I have experienced all manner of nonsense from agencies when trying to win my business in a pitch. From a media agency offering account management and strategy free of charge, to an integrated shop providing the latest iPads (loaded with the presentation) to the entire pitch panel.
And then there was the incumbent creative agency insisting the brand should be bolder and reinvent itself by moving the Angel of the North to a new location, using our fleet of vehicles.
The latter is probably the only time I have been left completely speechless… I can still recall the forlorn agency faces staring at me and my panel of besuited executives, all silent and smiling uncomfortably at their big idea.
And yet, it’s just this kind of foolishness that enables us to find progress.

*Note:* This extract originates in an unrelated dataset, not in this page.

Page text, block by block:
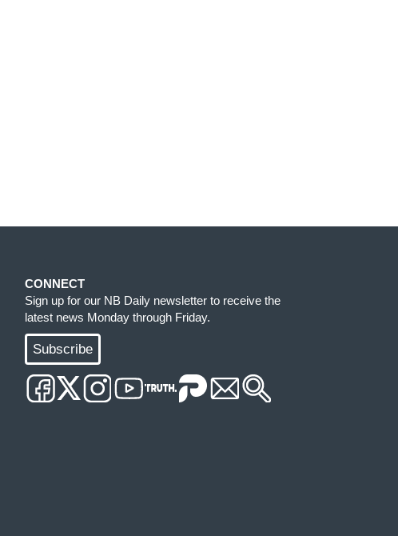
CONNECT
Sign up for our NB Daily newsletter to receive the
latest news Monday through Friday.
Subscribe

To explore, be curious and move forward positively.
The pitch is there to show energy, passion, problem solving and most importantly, to instil faith.
Of course, it’s rare for pitch work to ever see the light of day. Too often the brief is incomplete, the work is rushed to a false deadline and the level of client/agency interaction minimal.
But that isn’t really the point of pitch strategy or creative. The pitch is there to show energy, passion, problem solving and most importantly, to instil faith. To create a link, an emotional bond between client and prospective agency. If you are lucky enough to hit on a brilliant idea as well, that’s a bonus.
You see, at pitch stage, no agency should be presenting if they don’t have the capability to deliver your brief. The differentiator, the point of connection doesn’t have to be the best idea. It’s chemistry.
Blank slate
Pitches are also brutal, brutal, levellers. For all of the élan, authority and illustrious past of many an agency, each can flounder so easily on the jagged rocks of a pitch, especially one by video conference.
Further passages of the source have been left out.